Directions:
Which lines run from the one containing "区块链安全高并发 (7, 93, 58, 102)" to the end of the entries? Quote them exactly, and nothing else.

Task inputs:
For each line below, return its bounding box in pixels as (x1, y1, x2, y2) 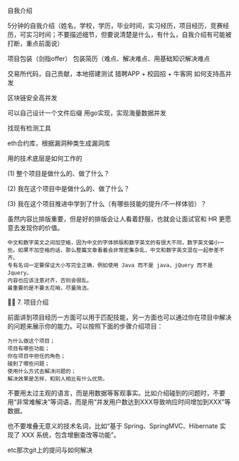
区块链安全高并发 (7, 93, 58, 102)
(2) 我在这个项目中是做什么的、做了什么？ (7, 185, 130, 192)
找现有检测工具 (7, 124, 51, 132)
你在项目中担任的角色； (7, 353, 66, 360)
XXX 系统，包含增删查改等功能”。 (21, 430, 120, 439)
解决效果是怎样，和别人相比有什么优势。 (7, 375, 108, 383)
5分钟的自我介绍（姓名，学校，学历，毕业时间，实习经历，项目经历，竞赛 (7, 21, 223, 30)
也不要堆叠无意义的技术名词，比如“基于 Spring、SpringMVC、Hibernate (7, 422, 218, 430)

Your solution:
区块链安全高并发 (7, 93, 58, 102)
(2) 我在这个项目中是做什么的、做了什么？ (7, 185, 130, 192)
找现有检测工具 (7, 124, 51, 132)
你在项目中担任的角色； (7, 353, 66, 360)
XXX 系统，包含增删查改等功能”。 (21, 430, 120, 439)
解决效果是怎样，和别人相比有什么优势。 (7, 375, 108, 383)
5分钟的自我介绍（姓名，学校，学历，毕业时间，实习经历，项目经历，竞赛 (7, 21, 223, 30)
也不要堆叠无意义的技术名词，比如“基于 Spring、SpringMVC、Hibernate (7, 422, 218, 430)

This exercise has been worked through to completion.